**Exercise directions:** Search the material below for the word "default" and copy every line in which it occurs.

**Input:**
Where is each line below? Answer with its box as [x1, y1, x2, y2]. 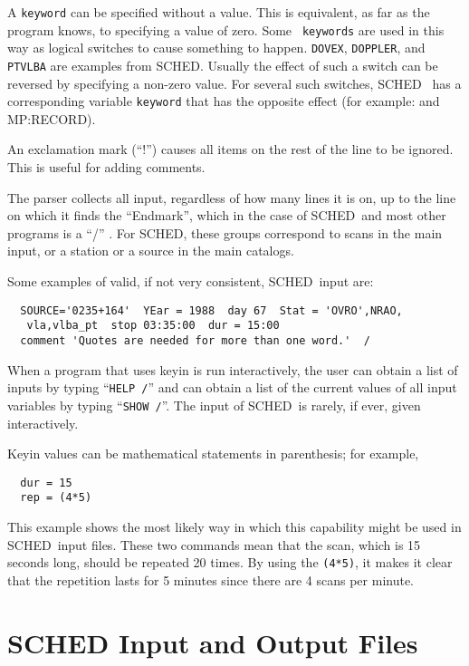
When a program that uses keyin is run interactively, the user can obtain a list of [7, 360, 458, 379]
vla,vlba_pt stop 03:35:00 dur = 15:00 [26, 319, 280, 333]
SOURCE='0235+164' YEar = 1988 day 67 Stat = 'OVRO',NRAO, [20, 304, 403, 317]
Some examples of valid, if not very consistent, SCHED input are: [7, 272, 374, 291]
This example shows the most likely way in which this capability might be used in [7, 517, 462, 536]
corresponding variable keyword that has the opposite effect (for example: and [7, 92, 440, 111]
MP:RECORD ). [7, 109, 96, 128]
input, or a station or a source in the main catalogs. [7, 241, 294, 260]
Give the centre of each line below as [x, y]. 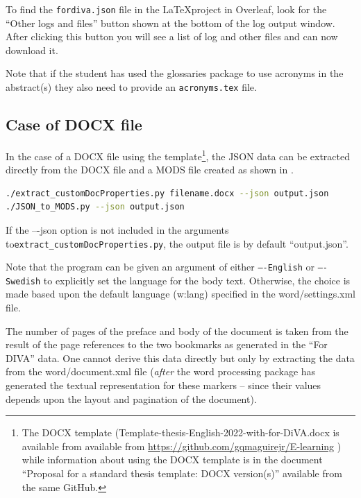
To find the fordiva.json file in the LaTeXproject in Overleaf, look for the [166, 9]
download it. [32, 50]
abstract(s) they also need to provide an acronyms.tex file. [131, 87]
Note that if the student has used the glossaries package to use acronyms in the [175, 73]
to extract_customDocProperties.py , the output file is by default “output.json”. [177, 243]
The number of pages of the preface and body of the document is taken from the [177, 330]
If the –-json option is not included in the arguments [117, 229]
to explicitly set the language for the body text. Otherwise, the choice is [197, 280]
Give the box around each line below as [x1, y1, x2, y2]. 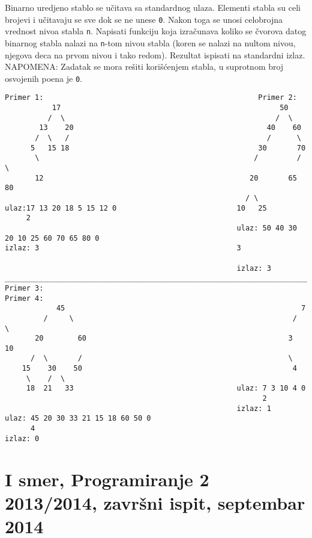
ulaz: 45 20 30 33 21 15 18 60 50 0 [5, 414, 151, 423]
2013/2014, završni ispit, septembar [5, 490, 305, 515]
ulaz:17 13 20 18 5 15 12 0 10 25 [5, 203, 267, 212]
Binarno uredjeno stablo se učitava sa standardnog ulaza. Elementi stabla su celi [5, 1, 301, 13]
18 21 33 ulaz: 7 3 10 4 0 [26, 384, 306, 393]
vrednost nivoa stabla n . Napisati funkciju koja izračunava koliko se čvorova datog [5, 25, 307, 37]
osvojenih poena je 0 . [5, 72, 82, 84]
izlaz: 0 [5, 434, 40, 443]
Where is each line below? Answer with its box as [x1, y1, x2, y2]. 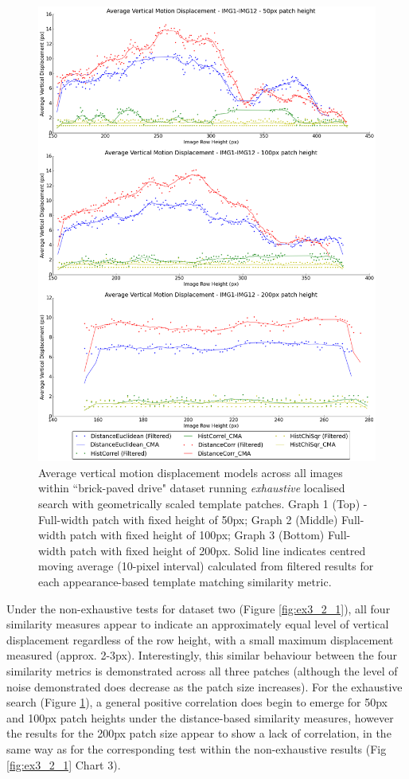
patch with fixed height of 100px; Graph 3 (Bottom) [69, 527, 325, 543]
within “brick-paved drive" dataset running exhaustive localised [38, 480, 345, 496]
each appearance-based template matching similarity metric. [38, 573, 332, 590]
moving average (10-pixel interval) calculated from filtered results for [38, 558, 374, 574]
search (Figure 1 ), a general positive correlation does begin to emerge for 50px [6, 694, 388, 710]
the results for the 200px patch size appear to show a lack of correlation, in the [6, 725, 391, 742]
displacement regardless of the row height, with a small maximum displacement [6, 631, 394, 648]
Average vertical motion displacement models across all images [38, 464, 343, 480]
* * *
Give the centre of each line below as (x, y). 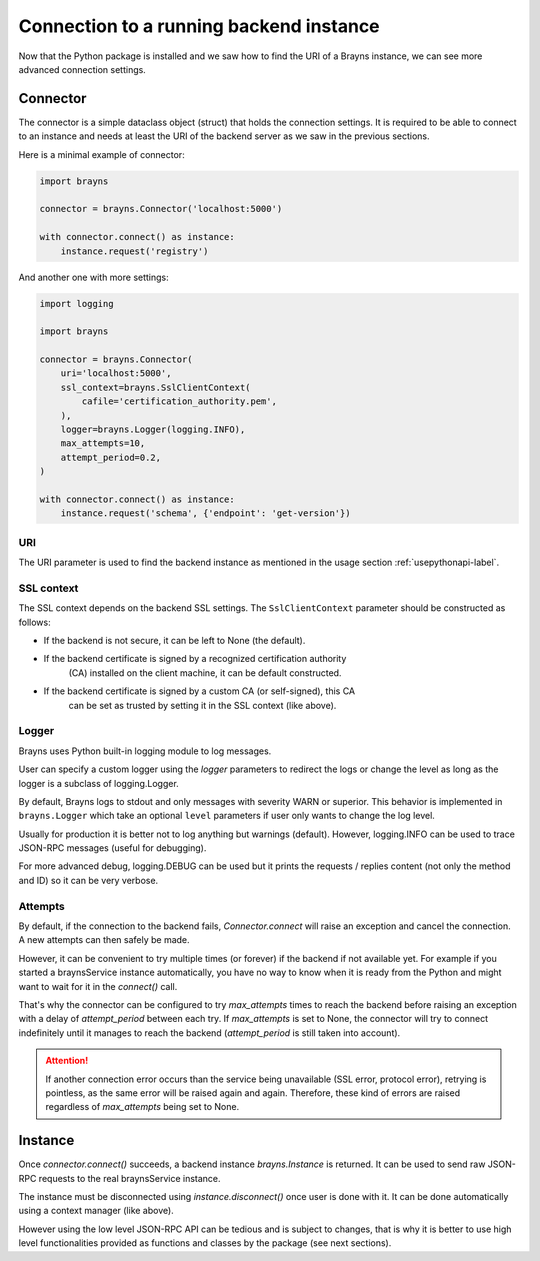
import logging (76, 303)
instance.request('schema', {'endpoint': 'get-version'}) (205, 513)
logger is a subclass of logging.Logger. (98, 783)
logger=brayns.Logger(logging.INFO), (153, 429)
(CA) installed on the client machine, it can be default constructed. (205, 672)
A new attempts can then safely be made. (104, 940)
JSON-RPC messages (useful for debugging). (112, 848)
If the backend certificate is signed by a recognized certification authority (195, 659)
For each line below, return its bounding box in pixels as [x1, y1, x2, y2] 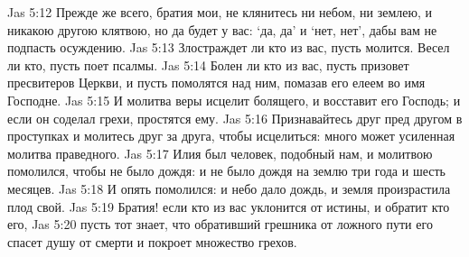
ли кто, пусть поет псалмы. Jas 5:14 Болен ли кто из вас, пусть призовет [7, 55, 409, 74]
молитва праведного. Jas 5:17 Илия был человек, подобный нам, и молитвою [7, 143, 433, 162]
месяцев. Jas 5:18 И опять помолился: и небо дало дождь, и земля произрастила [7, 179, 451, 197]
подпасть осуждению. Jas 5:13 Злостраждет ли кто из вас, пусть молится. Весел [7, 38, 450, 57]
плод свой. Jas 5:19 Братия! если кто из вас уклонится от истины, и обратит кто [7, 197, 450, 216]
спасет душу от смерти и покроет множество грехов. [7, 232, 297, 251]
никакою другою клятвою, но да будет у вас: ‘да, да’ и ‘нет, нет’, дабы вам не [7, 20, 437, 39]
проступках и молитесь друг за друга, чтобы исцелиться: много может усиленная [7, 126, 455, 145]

**Written response:**
to extract_customDocProperties.py , the output file is by default “output.json”. [177, 243]
(CA) installed on the client machine, it can be default constructed. (205, 672)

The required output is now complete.